Review by Kirkus Book Review

Tensions between Dakota people and White settlers cascade into violent confrontation in this debut historical drama set during the Civil War. Oenikika is only 16 years old but self-assuredly knows that she wants to become a healer--a respected role in her Dakota society. However, she frets that her father, Chief Little Crow, is ready to sacrifice everything they have in exchange for gold from the White man and a life confined to a reservation--a mortifying, diminished existence for a proudly nomadic people. To make matters worse, the White people almost immediately break their promises, leaving the Native Americans in a dangerously precarious predicament, and ready to go to war. As Oenikika bluntly puts it, "The white traders had lied and lied again….The Great White Father failed in his promises.

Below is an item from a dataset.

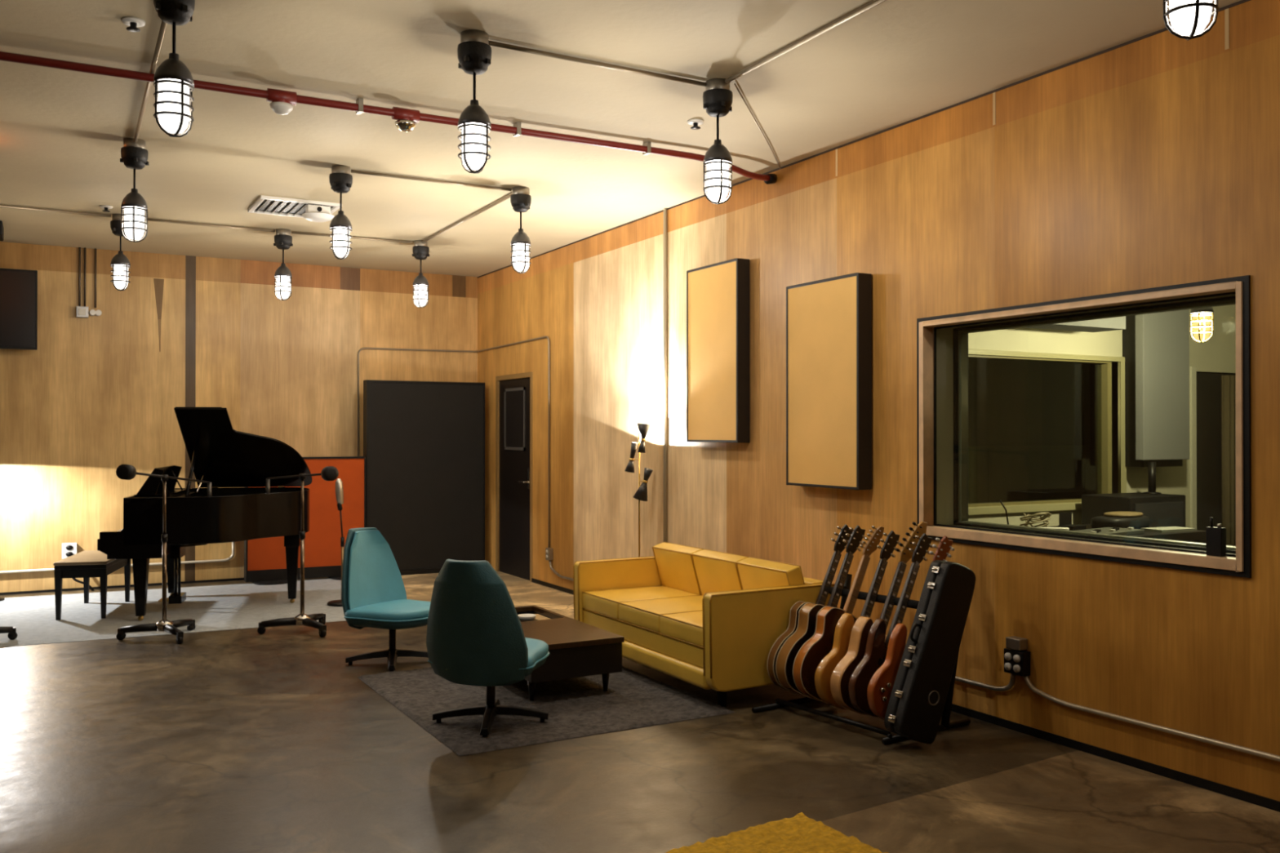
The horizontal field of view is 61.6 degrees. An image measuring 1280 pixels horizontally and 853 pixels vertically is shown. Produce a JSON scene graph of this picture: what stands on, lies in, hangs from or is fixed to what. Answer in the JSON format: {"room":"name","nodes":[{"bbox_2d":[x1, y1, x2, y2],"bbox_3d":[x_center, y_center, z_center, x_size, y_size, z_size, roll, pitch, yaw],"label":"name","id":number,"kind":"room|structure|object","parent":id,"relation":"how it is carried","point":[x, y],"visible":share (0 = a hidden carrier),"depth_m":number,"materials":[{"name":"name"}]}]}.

A chief could not respect such a foe, a coward who hides behind a piece of paper." Specks also chronicles the situation from the perspective of White settler Emma Heard, also 16, who feels stifled by her small-town existence and yearns to become a schoolteacher. Emma's and Oenikika's lives fatefully intertwine as the story descends into cataclysmic violence--a grim outcome that the author details with great emotional power and restraint. The two women also both have a connection to Stephen Riggs, a missionary whom Emma sees as a romantic possibility and Oenikika, as an unwanted interloper. The narrative's split into dueling points of view makes for a simultaneously panoramic and sensitive portrayal of a terrible situation, and Specks forgoes facile judgments and formulaic conclusions in favor of complexity. The author's story is inspired by true historical events and, in some instances, draws directly from archived documents. The end result is a startling, nuanced amalgam of past events and impressive, delicate literary creation. A dramatically engrossing and thoughtful novel. Copyright (c) Kirkus Reviews, used with permission.

Copyright (c) Kirkus Reviews, used with permission.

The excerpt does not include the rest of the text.